## ASSIGNMENT
An exact copy, beginning at the line containing "Give the centre" and ending at the final line of the records that follow, is the answer; it has no pictures and no other text.

[[ EXTRACTED DATA, beginning ]]

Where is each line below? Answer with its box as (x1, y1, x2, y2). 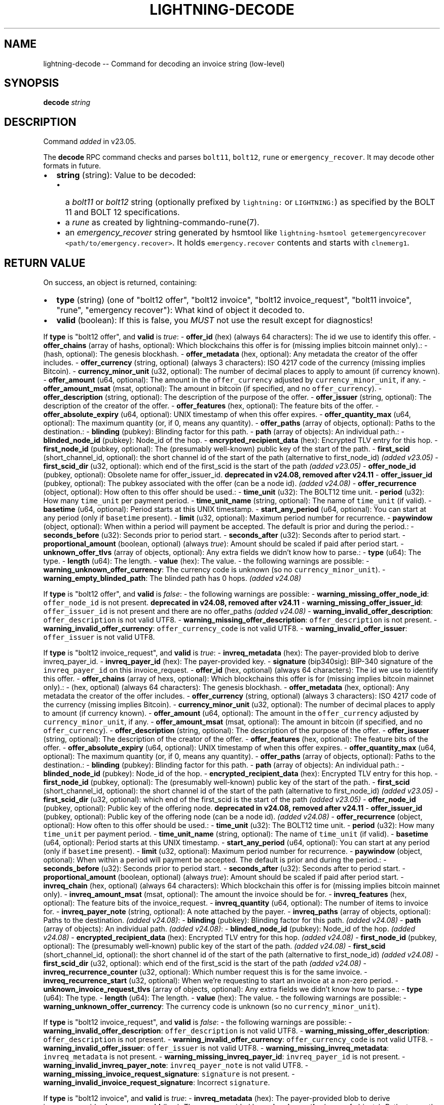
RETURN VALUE (4, 256, 86, 269)
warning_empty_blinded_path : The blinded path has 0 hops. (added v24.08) (43, 574, 302, 583)
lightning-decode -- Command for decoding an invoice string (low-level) (43, 59, 285, 68)
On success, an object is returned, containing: (43, 278, 197, 287)
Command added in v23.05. (43, 137, 136, 146)
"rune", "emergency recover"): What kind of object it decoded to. (56, 305, 305, 316)
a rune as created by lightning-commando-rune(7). (65, 217, 260, 228)
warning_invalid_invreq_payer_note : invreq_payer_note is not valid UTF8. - (43, 1061, 309, 1070)
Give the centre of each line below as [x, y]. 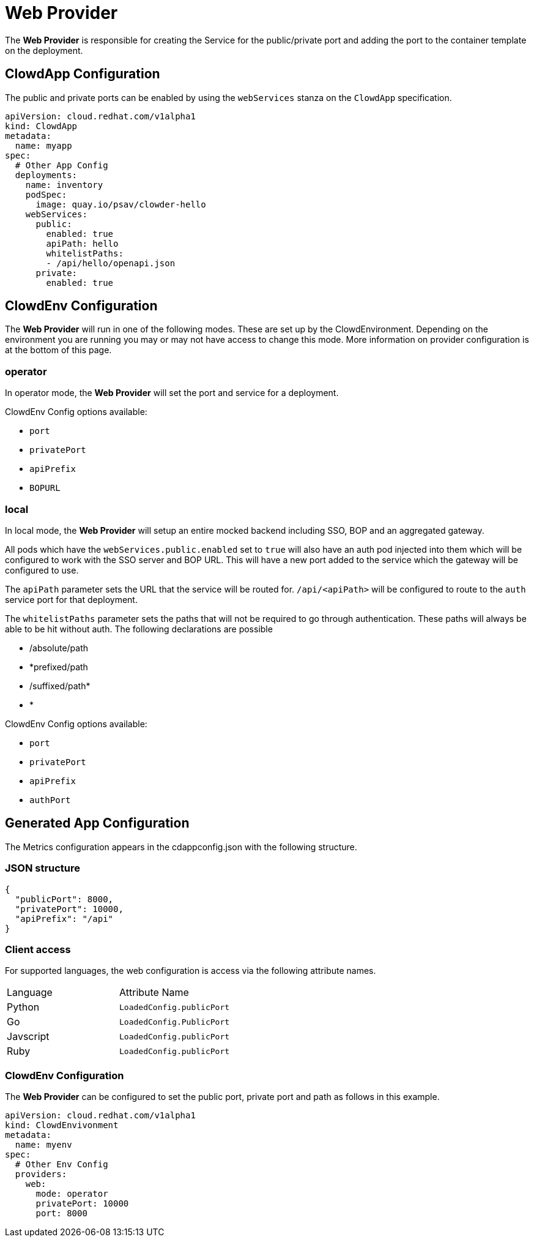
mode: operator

[[ EXTRACTED DATA, end ]]

## RESULT OF THE TASK
Give the centre of each line below as [x, y]. 
mode: operator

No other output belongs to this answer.